Posted by Kevin Heisler at 7:44 AM | Permalink
Microsoft Wants to Buy Yahoo: Convergence, Continued
There have been rumors of late about some sort of Microsoft/Yahoo hookup -- and here it is. Microsoft just tendered a $31/share bid for Yahoo. All of Yahoo.
It's about the advertising. From the press release: "The online advertising market is growing at a very fast pace, from over $40 billion in 2007 to nearly $80 billion by 2010. The resulting benefits of scale along with the associated capital costs for advertising platform providers make this a time of industry consolidation and convergence. Today this market is increasingly dominated by one player. Together, Microsoft and Yahoo! can offer a competitive choice while better fulfilling the needs of customers and partners."
Steve Ballmer, Microsoft CEO said in a statement: "We have great respect for Yahoo!, and together we can offer an increasingly exciting set of solutions for consumers, publishers and advertisers while becoming better positioned to compete in the online services market."
After the jump, Ballmer's letter to Yahoo board members. We'll be following developments closely, promise.

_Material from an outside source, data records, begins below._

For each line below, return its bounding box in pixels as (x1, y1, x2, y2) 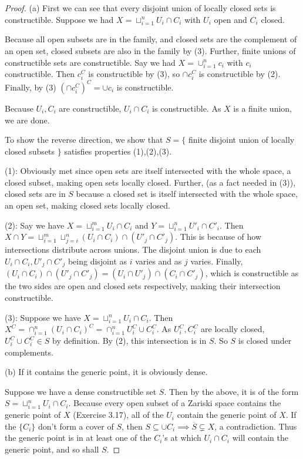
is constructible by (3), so (88, 68, 180, 80)
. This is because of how (175, 230, 262, 243)
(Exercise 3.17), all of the (73, 408, 164, 421)
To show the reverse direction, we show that (5, 133, 163, 146)
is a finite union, (233, 102, 292, 114)
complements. (5, 346, 53, 358)
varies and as (135, 254, 182, 267)
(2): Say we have (5, 219, 65, 231)
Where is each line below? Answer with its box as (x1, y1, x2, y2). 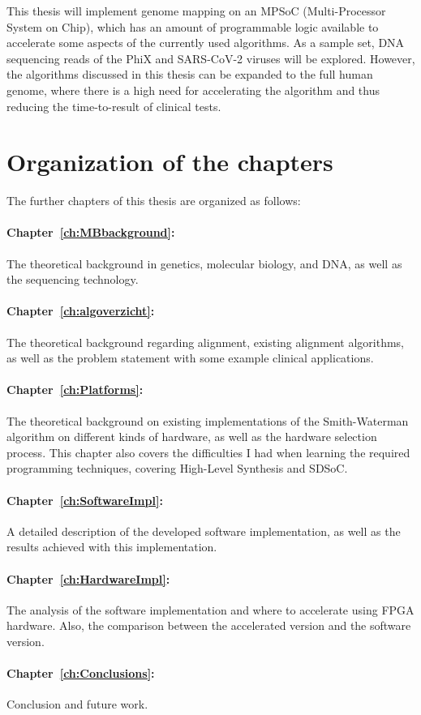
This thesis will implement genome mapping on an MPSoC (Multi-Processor (6, 2, 386, 19)
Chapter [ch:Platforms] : (6, 381, 144, 398)
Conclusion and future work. (6, 696, 148, 713)
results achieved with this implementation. (6, 538, 217, 555)
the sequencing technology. (6, 271, 139, 288)
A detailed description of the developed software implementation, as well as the (6, 522, 401, 539)
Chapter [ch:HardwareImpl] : (6, 570, 170, 587)
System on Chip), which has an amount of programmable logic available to (6, 18, 379, 35)
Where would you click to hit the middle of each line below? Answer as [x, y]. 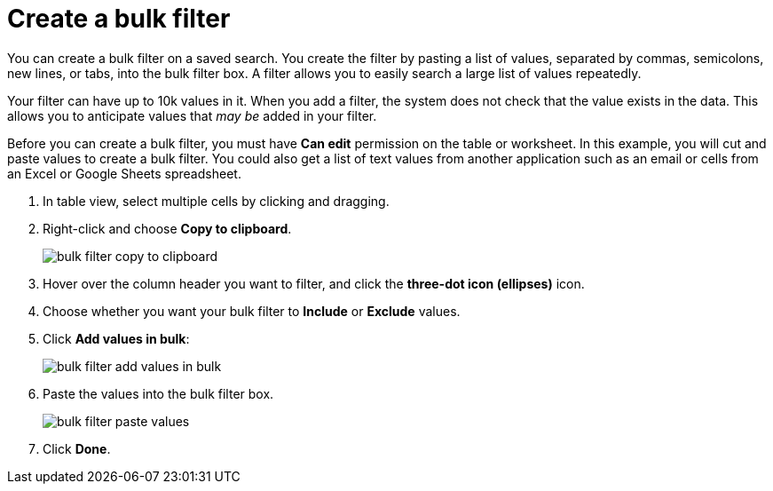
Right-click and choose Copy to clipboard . [167, 228]
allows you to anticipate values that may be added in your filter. [192, 115]
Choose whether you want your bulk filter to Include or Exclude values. [252, 311]
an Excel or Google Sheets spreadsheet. [124, 173]
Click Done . [77, 448]
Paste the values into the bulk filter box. [158, 393]
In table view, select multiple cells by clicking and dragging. [216, 201]
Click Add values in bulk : [116, 338]
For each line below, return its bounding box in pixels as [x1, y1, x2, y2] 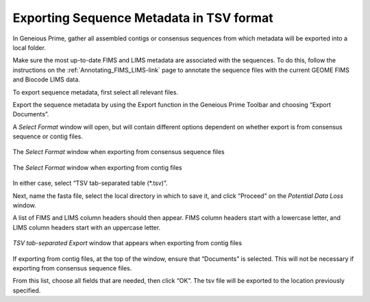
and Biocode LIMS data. [12, 75, 80, 84]
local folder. [12, 43, 46, 51]
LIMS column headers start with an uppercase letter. [12, 223, 161, 231]
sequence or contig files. [12, 132, 84, 140]
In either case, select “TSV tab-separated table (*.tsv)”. [12, 179, 168, 188]
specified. [12, 286, 41, 294]
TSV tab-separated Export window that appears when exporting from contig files [12, 239, 243, 247]
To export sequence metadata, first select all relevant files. [12, 88, 178, 96]
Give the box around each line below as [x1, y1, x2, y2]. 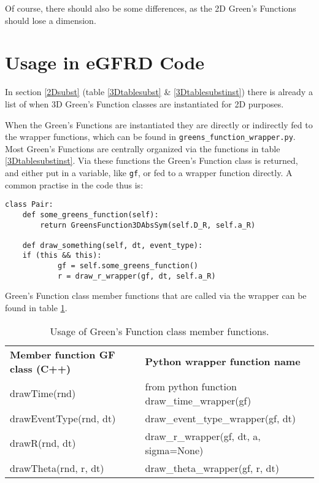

Dear Members of the Board:
I am writing on behalf of the Board of Directors of Microsoft to make a proposal for a business combination of Microsoft and Yahoo!. Under our proposal, Microsoft would acquire all of the outstanding shares of Yahoo! common stock for per share consideration of $31 based on Microsoft's closing share price on January 31, 2008, payable in the form of $31 in cash or 0.9509 of a share of Microsoft common stock. Microsoft would provide each Yahoo! shareholder with the ability to choose whether to receive the consideration in cash or Microsoft common stock, subject to pro-ration so that in the aggregate one-half of the Yahoo! common shares will be exchanged for shares of Microsoft common stock and one-half of the Yahoo! common shares will be converted into the right to receive cash. Our proposal is not subject to any financing condition.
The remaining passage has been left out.